Xiaomi founder Lei Jun called on talent from other car makers to come join his 6000-strong team, which for the next three years at least only has desires to build cars for China, perhaps to the mercy of some western car makers. 

Xiaomi SU7 at Beijing motor show

12:30 One thing Chinese car companies also seem to have licked is rapid development times. In response, Mercedes-Benz development boss Markus Schäfer tells me their own development times have been cut from 58 months to around 40 now, with more to come. Volkswagen revealed something similar last year at the Munich show, with development chief Kai Grunitz saying the goal was to come down to 30 months. 

Schäfer also says he expects big facelifts and updates in the middle of a car’s life cycle to be far less prevalent in the future, due to the rise of over-the-air software updates, which will allow for far more features to be added constantly over a car’s life. Again, China is leading the way here, due to the need to always be new and up to date. 

13:00 Scratch beneath the surface of all the shiny newness of the local brands and you do notice some of the plainer models are still there. One such is Roewe, whose range of saloons and crossovers looked tired next to newer brands and models, including those of its own nearby sibling brand Rising. 

Another Roewe sibling brand, MG, is better far known on our shores, yet it was surprising how little interest there seemed to be in the EXE181 electric hypercar concept, which was probably the easiest major new launch of the day to get up close and photograph.

A phrase of Schäfer's was ringing in my ears still after visiting Roewe and MG: “In China, the disruptors get disrupted.”

13:30 If a show star can be a person, for me at Beijing it was Mini boss Stefanie Wurst. An extended chat with her allowed brief respite from fishing for the latest scoop. She told me about her father’s role later in his career as a BMW engineer working on early prototypes of the first-generation BMW Mini and establishing BMW production processes for Rover and Mini models. Front-wheel drive proved to be a novelty for her father, after a career spent on rear-wheel-drive models. 

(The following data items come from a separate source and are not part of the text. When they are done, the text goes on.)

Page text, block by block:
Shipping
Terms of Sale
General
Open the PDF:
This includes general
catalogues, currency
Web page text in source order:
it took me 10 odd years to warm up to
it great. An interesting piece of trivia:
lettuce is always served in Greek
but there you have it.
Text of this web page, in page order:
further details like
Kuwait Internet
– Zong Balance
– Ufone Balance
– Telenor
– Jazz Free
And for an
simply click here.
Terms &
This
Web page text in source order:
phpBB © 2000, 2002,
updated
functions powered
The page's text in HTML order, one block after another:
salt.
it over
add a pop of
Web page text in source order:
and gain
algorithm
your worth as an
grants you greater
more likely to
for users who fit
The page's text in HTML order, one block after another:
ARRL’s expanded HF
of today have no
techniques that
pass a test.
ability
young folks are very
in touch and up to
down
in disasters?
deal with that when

15:00 The Chinese copycats haven’t completely gone away. The Ford Bronco inspired the front end and the Mercedes G-Class the rear of the Jetour Shanhai T2, and the G-Class and Land Rover Defender were clearly ‘inspirations’ for the designers of iCar on a couple of the models on its stand.

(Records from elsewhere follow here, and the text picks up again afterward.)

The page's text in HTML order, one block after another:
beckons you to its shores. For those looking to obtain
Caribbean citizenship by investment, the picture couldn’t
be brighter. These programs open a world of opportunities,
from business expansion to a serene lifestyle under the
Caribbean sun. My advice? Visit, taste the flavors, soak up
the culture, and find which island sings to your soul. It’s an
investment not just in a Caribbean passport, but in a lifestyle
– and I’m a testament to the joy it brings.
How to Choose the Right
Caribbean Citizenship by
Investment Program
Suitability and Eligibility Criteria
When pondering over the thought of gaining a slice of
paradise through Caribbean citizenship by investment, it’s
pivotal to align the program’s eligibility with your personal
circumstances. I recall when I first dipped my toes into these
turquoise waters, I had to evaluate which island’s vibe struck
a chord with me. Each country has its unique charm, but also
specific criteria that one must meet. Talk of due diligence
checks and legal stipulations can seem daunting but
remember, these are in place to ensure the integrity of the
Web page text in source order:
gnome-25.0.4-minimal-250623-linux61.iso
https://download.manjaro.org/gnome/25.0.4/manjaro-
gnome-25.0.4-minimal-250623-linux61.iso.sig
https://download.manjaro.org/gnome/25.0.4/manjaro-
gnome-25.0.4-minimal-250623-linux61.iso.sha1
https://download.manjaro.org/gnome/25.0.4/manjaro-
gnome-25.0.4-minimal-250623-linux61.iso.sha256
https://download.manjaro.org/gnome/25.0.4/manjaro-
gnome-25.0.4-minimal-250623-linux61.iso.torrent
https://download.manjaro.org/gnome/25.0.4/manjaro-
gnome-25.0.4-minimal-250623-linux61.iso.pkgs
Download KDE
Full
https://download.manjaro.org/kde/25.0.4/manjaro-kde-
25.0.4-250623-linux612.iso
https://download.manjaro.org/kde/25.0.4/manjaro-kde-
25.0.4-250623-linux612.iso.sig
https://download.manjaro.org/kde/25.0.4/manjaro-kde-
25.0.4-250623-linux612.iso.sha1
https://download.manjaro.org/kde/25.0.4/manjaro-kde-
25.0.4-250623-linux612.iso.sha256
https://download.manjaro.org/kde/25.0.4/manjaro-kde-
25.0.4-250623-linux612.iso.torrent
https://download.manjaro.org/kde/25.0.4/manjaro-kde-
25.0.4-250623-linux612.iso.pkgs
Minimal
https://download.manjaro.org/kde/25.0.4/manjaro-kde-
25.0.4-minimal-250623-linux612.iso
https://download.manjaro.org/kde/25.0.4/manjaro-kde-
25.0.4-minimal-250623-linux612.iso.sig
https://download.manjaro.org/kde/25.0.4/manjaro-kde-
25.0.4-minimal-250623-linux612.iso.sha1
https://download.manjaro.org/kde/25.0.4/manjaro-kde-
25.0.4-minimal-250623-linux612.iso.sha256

iCar V23 at Beijing motor show

15:15 After successfully developing the Rolls-Royce Spectre, Mihiar Ayoubi is now tasked with developing the next generation of BMWs in its upcoming Neue Klasse range of EVs. Already as cheery as they come, Ayoubi was further buoyed by a meeting with Chinese journalists that morning in which they had looked for reassurance that BMW wouldn't introduce too many distracting automated driving systems and continue to focus on simply making cars that were good to drive.

And there was us thinking that Chinese consumers were the ones looking for such technology. Who really does want it, then?

16:30 After a career spent largely in large German car groups including Volkswagen and Mercedes, Stefan Sielaff is enjoying a career swansong as head of Geely Group design. In a striking chat about just how quickly Chinese car companies get things done, Sielaff said the typical development time for a car was just two years – still some 18 months faster than Mercedes’ reduced development window. 

17:00 Back to the traffic jam. The Beijing show didn’t quite provide the great leap and demonstration of development as the Shanghai show did last year, simply because there was such a gap between the international media’s last visit to a Chinese motor show in 2019 due to the pandemic. 

Beijing was a refined and edited version of Shanghai 2023, with fewer has-beens and never-will-bes from local car makers and instead a series of refined and quality designs that look to have true export appeal, and at the very least the biggest share of interest from the local media.

With some exceptions (Mercedes, BMW and Hyundai among them), the western brands generally felt overlooked and less significant at the show not only in terms of the size of crowds on their show stands but also in their wow factor and any discernible edge over their Chinese rivals.